The task → Your job with the data below is to output exactly the lines from the one holding "Movie Posters (113, 213)" down to the one holding "termékenként/szolgáltatásonként: 175.000,- Ft", both included, and no others.

Input records →

-*-*-

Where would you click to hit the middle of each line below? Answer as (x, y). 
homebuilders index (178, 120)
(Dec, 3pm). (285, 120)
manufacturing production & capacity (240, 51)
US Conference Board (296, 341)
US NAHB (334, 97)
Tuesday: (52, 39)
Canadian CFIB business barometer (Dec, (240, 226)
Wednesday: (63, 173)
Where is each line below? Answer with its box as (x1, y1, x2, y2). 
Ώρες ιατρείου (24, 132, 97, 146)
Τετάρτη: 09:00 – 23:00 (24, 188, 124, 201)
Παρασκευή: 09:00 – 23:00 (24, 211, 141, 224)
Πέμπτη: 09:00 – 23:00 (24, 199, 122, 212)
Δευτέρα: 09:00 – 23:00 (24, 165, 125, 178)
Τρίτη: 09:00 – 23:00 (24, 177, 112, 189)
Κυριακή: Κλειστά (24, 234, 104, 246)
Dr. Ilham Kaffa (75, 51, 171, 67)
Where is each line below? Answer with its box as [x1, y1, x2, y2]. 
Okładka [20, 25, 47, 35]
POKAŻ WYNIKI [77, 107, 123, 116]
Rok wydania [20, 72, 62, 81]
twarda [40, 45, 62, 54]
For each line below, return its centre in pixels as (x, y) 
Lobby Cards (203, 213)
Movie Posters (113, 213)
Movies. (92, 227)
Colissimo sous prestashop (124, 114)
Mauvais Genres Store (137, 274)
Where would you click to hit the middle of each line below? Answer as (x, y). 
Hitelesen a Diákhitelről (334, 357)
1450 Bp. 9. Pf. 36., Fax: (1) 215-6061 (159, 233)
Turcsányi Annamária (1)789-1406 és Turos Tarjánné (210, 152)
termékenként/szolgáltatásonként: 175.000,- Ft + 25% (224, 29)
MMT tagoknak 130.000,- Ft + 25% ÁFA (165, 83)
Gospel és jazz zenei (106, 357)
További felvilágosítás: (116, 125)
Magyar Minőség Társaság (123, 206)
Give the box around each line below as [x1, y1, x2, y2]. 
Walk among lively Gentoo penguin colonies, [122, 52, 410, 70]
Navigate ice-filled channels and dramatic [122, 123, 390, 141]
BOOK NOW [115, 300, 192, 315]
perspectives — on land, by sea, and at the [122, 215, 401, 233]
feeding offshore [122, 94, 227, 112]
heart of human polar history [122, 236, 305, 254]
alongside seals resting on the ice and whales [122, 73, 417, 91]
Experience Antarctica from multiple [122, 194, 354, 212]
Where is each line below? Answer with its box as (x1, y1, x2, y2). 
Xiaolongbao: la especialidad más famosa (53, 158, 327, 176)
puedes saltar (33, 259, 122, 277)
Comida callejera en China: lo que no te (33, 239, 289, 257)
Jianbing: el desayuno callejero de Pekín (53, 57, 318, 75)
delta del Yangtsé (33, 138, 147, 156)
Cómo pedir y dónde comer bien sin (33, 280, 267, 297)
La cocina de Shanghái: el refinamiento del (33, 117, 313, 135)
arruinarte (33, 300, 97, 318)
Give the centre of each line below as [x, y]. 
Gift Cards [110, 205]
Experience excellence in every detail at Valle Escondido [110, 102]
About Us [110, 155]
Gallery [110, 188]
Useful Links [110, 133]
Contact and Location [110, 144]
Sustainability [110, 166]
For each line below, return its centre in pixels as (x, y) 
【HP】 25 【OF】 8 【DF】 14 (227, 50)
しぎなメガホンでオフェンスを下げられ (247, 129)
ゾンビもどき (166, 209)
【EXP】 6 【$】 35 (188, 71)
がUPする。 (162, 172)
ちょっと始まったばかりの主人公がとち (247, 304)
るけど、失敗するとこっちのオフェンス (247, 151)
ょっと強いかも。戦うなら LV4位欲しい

-*-*-

Expected answer →
Movie Posters (113, 213)
Movies. (92, 227)
Colissimo sous prestashop (124, 114)
Mauvais Genres Store (137, 274)
Where would you click to hit the middle of each line below? Answer as (x, y). 
Hitelesen a Diákhitelről (334, 357)
1450 Bp. 9. Pf. 36., Fax: (1) 215-6061 (159, 233)
Turcsányi Annamária (1)789-1406 és Turos Tarjánné (210, 152)
termékenként/szolgáltatásonként: 175.000,- Ft + 25% (224, 29)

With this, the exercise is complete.